# Strata Scratch

## Data Cleaning with Pandas Solutions

#### Topics
- Missing Values
    - Identify Missing Values
    - Drop Values
    - Impute Values 
        - Zero 
        - Mean
- Categorical Data 
    - Convert Text to Numbers 
    - Encode Labels as Boolean Variables 

Import pandas

In [None]:
import pandas as pd
import psycopg2 as ps

In [None]:
host_name = 'db-strata.stratascratch.com'
dbname = 'db_strata'
user_name = '' #enter username and password from profile tab in Strata Scratch
pwd = ''
port = '5432'

try:
    conn = ps.connect(host=host_name,database=dbname,user=user_name,password=pwd,port=port)
except ps.OperationalError as e:
    raise e
else:
    print('Connected!')

Pull data from the combine table or read the combine.csv file as a DataFrame and investigate the contents

In [None]:
#Make the database call
cur = conn.cursor()
cur.execute(""" 
            SELECT *  FROM datasets.combine; 
            """)
data = cur.fetchall()
colnames = [desc[0] for desc in cur.description] #grab the column names
conn.commit()

#create the dataframe
data = pd.DataFrame(df)
data.columns = colnames

#close the connection
cur.close()

In [None]:
data = pd.read_csv('combine.csv')

In [None]:
print(data.head())
print(data.info())
print(data.describe())

Fill missing values for college with 'No College'

- https://pandas.pydata.org/pandas-docs/stable/generated/pandas.DataFrame.fillna.html

In [None]:
data.fillna(value='No College', inplace=True)

Remove the players that have null values for the pick

In [None]:
data_dropped = data.dropna(how='any', subset=['pick'])

print(data_dropped)

Investigate the unique values in the position column

In [None]:
data.keys()
data['position'].unique()
data.position.unique()

Replace RB and QB with Running Back and Quarterback

- https://pandas.pydata.org/pandas-docs/stable/generated/pandas.DataFrame.replace.html

In [None]:
data.position.replace(to_replace=['RB','QB'],value=['Running Back','Quarterback'], inplace=True)

data.head()

Create dummy values for position

- https://pandas.pydata.org/pandas-docs/stable/generated/pandas.get_dummies.html

In [None]:
dummy_data = pd.get_dummies(data.position, prefix='Pos')

dummy_data.head()

Merge the dummy data with the original data set

- https://pandas.pydata.org/pandas-docs/stable/generated/pandas.DataFrame.merge.html

In [None]:
data.merge(dummy_data, how='inner', left_index=True, right_index=True) 

Convert weight from lbs to kg

In [None]:
data['weight_kg'] = data.weight/2.2
data.head()

Capitalize name

- https://pandas.pydata.org/pandas-docs/stable/generated/pandas.DataFrame.apply.html

In [None]:
# need the apply function if you're doing an operation on a column.
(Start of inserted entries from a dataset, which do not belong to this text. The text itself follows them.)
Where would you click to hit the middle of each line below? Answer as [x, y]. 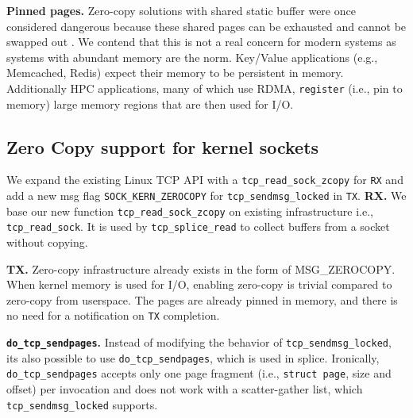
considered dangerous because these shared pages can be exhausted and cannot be [206, 26]
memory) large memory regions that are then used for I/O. [150, 104]
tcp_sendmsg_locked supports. [82, 404]
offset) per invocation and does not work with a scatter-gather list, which [185, 389]
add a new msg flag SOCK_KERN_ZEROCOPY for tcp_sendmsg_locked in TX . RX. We [206, 196]
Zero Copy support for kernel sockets [163, 146]
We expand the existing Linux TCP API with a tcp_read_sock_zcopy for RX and [205, 180]
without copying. [47, 242]
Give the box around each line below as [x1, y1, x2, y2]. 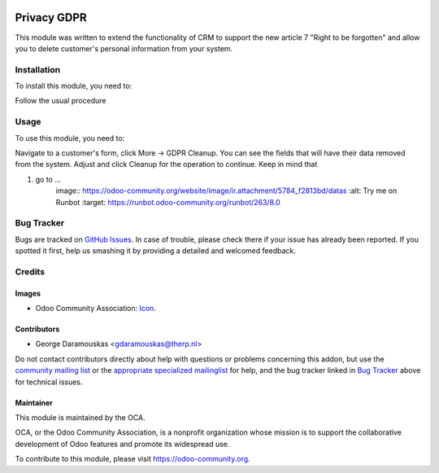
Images [15, 288, 41, 298]
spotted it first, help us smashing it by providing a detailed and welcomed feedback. [15, 246, 296, 256]
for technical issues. [15, 377, 83, 387]
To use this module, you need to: [15, 133, 125, 142]
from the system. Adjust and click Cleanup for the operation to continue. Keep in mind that [15, 160, 318, 169]
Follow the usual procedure [15, 96, 106, 106]
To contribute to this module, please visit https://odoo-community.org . [15, 454, 251, 464]
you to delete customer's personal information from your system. [15, 43, 233, 53]

Python doens't know to apply it to the entire dataset.
# str function (str.upper) understands how to apply to each element

data.name.apply(str.upper).head()


#axis = 1 means to apply function across row
#axis = 0 means to apply function across column

Reverse order of first and last name

... and introducing lambda functions

In [None]:
data['lastfirstname'] = data.apply(lambda x:'{0},{1}'.format(x['lastname'], x['firstname']), axis=1).head()